What this task involves: The records follow. Filter them to the lines that hold "Mass".

Top of Records supplied

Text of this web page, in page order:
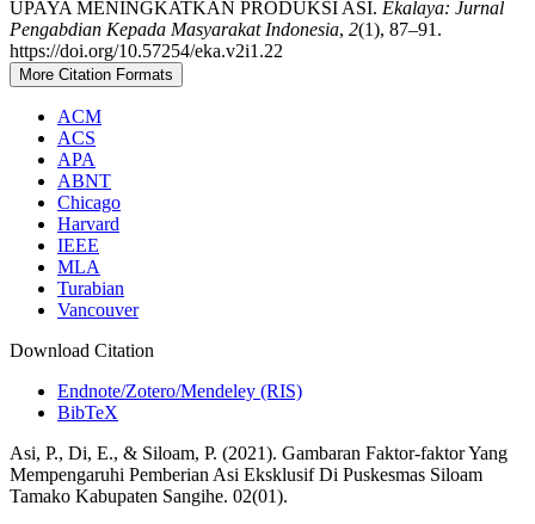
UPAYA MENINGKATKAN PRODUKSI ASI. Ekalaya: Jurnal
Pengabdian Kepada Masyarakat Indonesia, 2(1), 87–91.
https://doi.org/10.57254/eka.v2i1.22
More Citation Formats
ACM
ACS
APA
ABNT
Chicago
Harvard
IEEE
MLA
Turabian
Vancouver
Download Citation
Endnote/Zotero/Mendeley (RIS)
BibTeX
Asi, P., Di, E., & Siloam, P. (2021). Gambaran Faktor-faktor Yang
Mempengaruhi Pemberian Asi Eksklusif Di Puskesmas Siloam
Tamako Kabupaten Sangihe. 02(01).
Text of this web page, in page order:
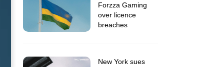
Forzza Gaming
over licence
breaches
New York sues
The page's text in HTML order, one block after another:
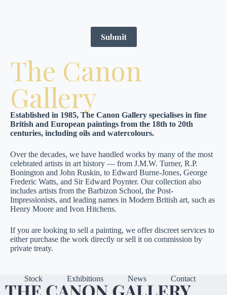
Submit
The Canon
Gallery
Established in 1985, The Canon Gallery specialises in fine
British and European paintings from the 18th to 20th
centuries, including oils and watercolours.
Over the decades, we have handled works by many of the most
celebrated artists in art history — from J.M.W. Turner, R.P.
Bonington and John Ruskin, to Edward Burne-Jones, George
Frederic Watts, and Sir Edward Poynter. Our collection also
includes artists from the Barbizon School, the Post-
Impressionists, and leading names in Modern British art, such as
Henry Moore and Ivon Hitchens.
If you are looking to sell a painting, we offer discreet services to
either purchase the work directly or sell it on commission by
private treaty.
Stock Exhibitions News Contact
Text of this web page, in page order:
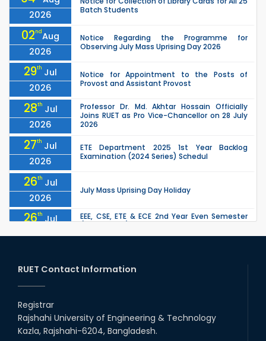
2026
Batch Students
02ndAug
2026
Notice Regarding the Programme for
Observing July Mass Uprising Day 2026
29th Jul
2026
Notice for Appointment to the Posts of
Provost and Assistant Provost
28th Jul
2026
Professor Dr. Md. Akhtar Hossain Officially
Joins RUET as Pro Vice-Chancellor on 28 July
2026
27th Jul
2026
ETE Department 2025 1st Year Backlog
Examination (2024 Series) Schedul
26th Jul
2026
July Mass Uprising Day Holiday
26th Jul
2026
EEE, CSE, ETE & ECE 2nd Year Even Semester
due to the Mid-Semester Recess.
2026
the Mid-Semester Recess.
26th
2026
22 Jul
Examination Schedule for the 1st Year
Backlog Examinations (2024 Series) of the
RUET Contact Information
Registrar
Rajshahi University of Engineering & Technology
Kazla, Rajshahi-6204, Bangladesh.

Bottom of Records supplied

Solution to this task:
Observing July Mass Uprising Day 2026
July Mass Uprising Day Holiday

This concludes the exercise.